Hibernation is a widespread adaptation in animals to seasonally changing environmental conditions. In the face of global anthropogenic change, information about plastic adjustments to environmental conditions and associated mortality costs are urgently needed to assess population persistence of hibernating species. Here, we used a five-year data set of 1,047 RFID-tagged individuals from two bat species, Myotis nattereri and Myotis daubentonii that were automatically recorded each time they entered or left a hibernaculum. Because the two species differ in foraging strategy and activity pattern during winter, we expected species–specific responses in the timing of hibernation relative to environmental conditions, as well as different mortality costs of early departure from the hibernaculum in spring. Applying mixed-effects modelling, we were able to disentangle population-level and individual-level plasticity in the timing of departure. To estimate mortality costs of early departure, we used both a capture mark recapture analysis and a novel approach that takes into account individual exposure times to mortality outside the hibernaculum. We found that the timing of departure varied between species as well as among and within individuals, and was plastically adjusted to large-scale weather conditions as measured by the NAO (North Atlantic Oscillation) index. Individuals of M. nattereri, which can exploit milder temperatures for foraging during winter, tuned departure more closely to the NAO index than individuals of M. daubentoniid which do not hunt during winter. Both analytical approaches used to estimate mortality costs showed that early departing individuals were less likely to survive until the subsequent hibernation period than individuals that departed later. Overall, our study demonstrates that individuals of long-lived hibernating bat species have the potential to plastically adjust to changing climatic conditions, although the potential for adjustment differs between species.

Bat capture and data logging

We studied arrival (first recorded activity per hibernation period) and timing of departure from the hibernaculum (last recorded activity per hibernation period) of individually marked Natterer’s bats (M. nattereri n = 540) and Daubenton’s bats (M. daubentonii: n = 507) at a hibernaculum in North-Rhine Westphalia (Figure S1) (Stumpf et al. 2017, Meier et al. 2022). We caught bats using harp traps at the entrance of the hibernaculum, sexed them and distinguished two age classes, young of the year (1st hibernation) and adults (>1 hibernation; for details see Reusch et al. 2019). At this site, bats have been marked with individual RFID-tags (ID 100, Trovan) since 2002 for Natterer’s bats and since 2008 for Daubenton’s bats. Here, we focused on the years 2011 to 2015, for which we had continuous monitoring of bats entering and exiting the hibernaculum. All capture and marking were conducted under the permits (50.0835.2.1, 84-02.04.2015.A508, 70.2-2012/0254, 70.2-0228/10, 70.2-0197/08 and 70.2.2.27), issued by the relevant authorities.
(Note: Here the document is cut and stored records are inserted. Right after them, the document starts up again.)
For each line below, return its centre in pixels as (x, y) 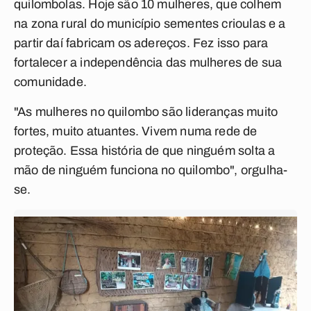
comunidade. (50, 82)
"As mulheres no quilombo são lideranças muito (146, 112)
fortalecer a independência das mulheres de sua (148, 62)
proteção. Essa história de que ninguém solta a (145, 151)
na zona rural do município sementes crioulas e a (150, 24)
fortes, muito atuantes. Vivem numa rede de (136, 131)
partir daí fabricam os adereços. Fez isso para (141, 43)
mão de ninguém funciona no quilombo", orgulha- (151, 170)
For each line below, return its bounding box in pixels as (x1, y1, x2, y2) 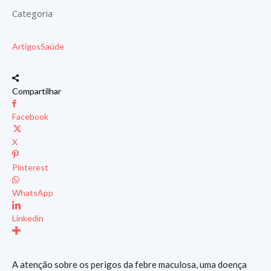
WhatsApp (12, 188, 53, 198)
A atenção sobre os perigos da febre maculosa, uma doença (12, 259, 247, 270)
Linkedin (12, 213, 44, 223)
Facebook (12, 111, 48, 122)
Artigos (12, 41, 41, 51)
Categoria (12, 7, 53, 19)
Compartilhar (12, 86, 61, 96)
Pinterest (12, 162, 48, 172)
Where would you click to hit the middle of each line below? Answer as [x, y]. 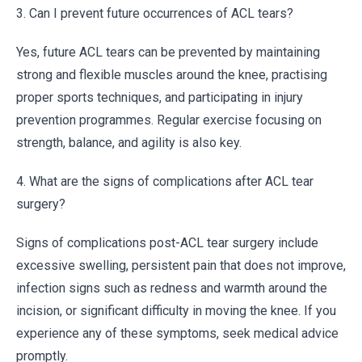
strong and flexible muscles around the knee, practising [172, 75]
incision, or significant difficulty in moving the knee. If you [176, 311]
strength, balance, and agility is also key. [129, 143]
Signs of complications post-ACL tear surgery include [167, 243]
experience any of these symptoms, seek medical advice [177, 333]
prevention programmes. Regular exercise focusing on [169, 120]
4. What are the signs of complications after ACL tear [165, 181]
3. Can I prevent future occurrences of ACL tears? [155, 13]
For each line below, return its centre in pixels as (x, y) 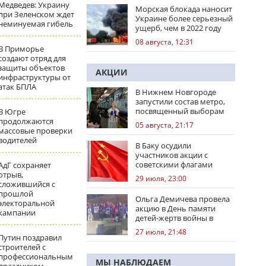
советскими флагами (174, 164)
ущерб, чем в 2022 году (178, 28)
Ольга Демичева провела (183, 199)
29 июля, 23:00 (161, 178)
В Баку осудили (163, 145)
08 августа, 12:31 (164, 42)
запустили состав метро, (180, 102)
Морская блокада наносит (184, 9)
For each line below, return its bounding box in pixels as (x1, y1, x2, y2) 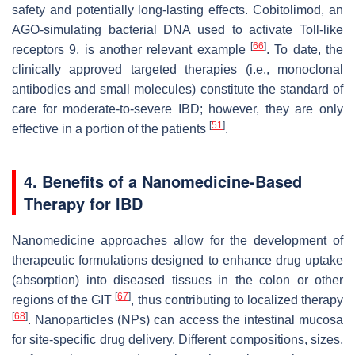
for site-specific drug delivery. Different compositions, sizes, (12, 332, 343, 346)
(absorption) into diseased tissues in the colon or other (12, 273, 343, 287)
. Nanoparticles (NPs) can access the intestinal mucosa (28, 312, 343, 326)
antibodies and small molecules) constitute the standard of (12, 82, 343, 96)
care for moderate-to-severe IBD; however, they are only (12, 101, 343, 116)
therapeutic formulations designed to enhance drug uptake (12, 253, 343, 267)
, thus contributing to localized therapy (131, 292, 344, 307)
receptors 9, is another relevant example (12, 42, 250, 56)
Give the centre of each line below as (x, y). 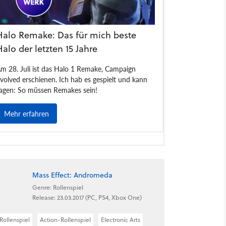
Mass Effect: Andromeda (72, 175)
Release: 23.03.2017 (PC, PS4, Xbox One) (87, 197)
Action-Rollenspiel (65, 220)
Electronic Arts (120, 220)
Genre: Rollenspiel (58, 187)
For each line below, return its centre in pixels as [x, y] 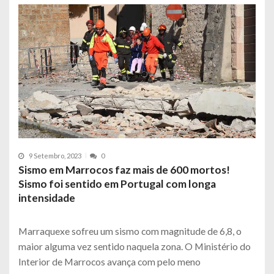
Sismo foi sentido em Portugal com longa [117, 183]
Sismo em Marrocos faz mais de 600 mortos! [124, 169]
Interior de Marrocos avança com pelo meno [109, 261]
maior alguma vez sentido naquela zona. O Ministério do [135, 246]
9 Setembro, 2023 [55, 155]
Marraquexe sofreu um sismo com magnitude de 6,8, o [130, 231]
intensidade [47, 198]
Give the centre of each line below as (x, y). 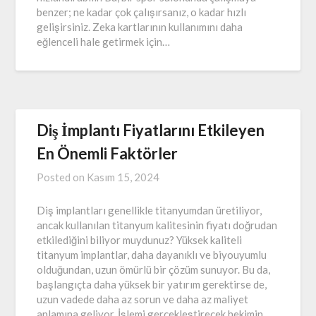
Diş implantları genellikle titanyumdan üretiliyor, (150, 211)
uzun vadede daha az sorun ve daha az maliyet (143, 299)
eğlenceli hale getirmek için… (104, 42)
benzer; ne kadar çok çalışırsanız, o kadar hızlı (142, 12)
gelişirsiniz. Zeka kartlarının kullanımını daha (140, 27)
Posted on (62, 177)
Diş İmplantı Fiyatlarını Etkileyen (151, 130)
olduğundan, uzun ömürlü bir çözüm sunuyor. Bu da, (154, 270)

The studied hibernaculum has two small entrances (8 cm x 5 cm), which were monitored by RFID-logger-antenna systems (LID-650, EURO I.D.). These systems continuously recorded the ID and a timestamp for all tagged individuals without interfering with the bats’ behaviour (Reusch et al. 2019, Meier et al. 2022). As only one antenna was employed per entrance, we could not directly assess whether a tagged bat entered or left the hibernaculum when detected by the RFID-logger. Therefore, we defined an arrival period (Aug 1st - Dec 31st) and a departure period (Jan 1st - Apr 30th) for each hibernation (Ht) based on activity patterns known from direct observations in the field, light barrier recordings (that count the number of bats entering and emerging) and RFID recordings (as in Meier et al. 2022).

For each individual and year, we determined the date of the last recording during the departure period (departure date of Ht) and the date of the first recording during the subsequent arrival period (arrival date of Ht+1). An individual was considered dead if it was not recorded in the subsequent hibernation period (Ht+1, Aug-Apr). We confirmed this assumption based on the available data: In our 5-year study period of continuous monitoring at the hibernaculum only one out of 1,047 tagged individuals re-occurred after not being recorded during a complete hibernation period. Moreover, in 13 years of bat surveillance only 24 out of 1,111 bats (2.2 %) assigned dead according to the abovementioned criteria re-appeared at another RFID-monitored hibernaculum in close proximity to the study site (< 500 m distance) for at least one more year [Grosche and Meier, unpublished data].

To make sure that recorded individuals have indeed used the hibernaculum for hibernation, we excluded those individuals that had not been recorded during both, the arrival and the following departure period of a given hibernation period (Aug-Apr.; M. nattereri: 18 out of 540 individuals (3.3 %); M. daubentonii: 32 out of 507 individuals (6.3).

Data file may be opened with excel, any text editor, and R. All Analyses were performed with R.